Here are some of the motivating problems behind their work:
- Brute-force password cracking attacks: Users tend to select weak passwords that are vulnerable to brute-force password cracking attacks that try to decrypt encrypted messages by guessing passwords. This problem is serious and pervasive, given today’s frequent compromise of mobile devices and cloud systems. The team is developing new techniques that prevent brute-force cracking by causing incorrectly decrypted ciphertexts to yield fake but real-looking messages.
- Censorship of encrypted protocols: Censorship is so heavy-handed in some nations that Reporters Without Borders labels them “Internet Black Holes.” Deep-packet inspection (DPI) helps censors identify and block encrypted network protocols. Anti-censorship tools require encryption primitives capable of producing ciphertexts that appear to be distributed like “benign” cover traffic to deceive the censors. Some existing steganographic tools can achieve this, but are largely impractical. The research team is devised new techniques that are both principled and practical.

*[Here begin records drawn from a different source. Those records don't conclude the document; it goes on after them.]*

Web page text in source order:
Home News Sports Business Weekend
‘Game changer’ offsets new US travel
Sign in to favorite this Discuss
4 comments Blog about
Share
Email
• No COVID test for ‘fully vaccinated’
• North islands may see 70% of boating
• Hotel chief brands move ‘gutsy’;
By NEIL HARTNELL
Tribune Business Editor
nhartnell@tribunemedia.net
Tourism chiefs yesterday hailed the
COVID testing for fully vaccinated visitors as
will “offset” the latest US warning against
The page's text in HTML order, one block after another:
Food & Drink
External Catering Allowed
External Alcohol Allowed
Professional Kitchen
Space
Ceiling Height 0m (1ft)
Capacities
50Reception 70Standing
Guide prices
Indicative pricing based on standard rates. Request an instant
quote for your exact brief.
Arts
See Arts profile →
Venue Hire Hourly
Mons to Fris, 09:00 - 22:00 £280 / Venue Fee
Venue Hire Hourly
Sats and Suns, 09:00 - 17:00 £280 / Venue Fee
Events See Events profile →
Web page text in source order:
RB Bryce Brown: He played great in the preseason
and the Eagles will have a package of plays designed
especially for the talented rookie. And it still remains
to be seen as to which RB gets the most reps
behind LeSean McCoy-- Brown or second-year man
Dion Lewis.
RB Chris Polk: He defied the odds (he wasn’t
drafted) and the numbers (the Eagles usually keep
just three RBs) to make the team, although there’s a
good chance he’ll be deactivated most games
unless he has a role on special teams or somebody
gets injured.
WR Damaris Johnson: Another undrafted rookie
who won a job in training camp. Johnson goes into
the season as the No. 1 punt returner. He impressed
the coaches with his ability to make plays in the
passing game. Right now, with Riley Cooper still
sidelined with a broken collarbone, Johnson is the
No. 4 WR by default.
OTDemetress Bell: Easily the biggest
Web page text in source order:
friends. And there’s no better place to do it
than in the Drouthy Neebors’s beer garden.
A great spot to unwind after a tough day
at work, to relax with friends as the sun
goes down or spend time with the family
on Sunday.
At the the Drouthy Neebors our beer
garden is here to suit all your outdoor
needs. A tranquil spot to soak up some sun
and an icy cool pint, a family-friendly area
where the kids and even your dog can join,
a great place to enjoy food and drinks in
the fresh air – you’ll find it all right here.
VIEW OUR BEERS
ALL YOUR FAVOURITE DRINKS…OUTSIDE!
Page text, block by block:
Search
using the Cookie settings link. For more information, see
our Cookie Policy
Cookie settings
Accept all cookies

- Securing human-generated authentication secrets: Users make typos when they key in passwords. Biometrics, such as fingerprints, are noisy. Conventional crypto, however, is fragile in the face of error-prone data. Existing approaches for cryptographic error-correcting seek to address this problem, but leak too much information about low-entropy user secrets to be of practical use. The team has been working with industry partners to build tools that achieve both good error-tolerance and low information leakage.
Taken together, these problems come under the banner of a powerful, general notion that the researchers call distribution-sensitive cryptography (DSC). DSC promises to make cryptography more practical for a spectrum of applications by leveraging contextual information in new ways.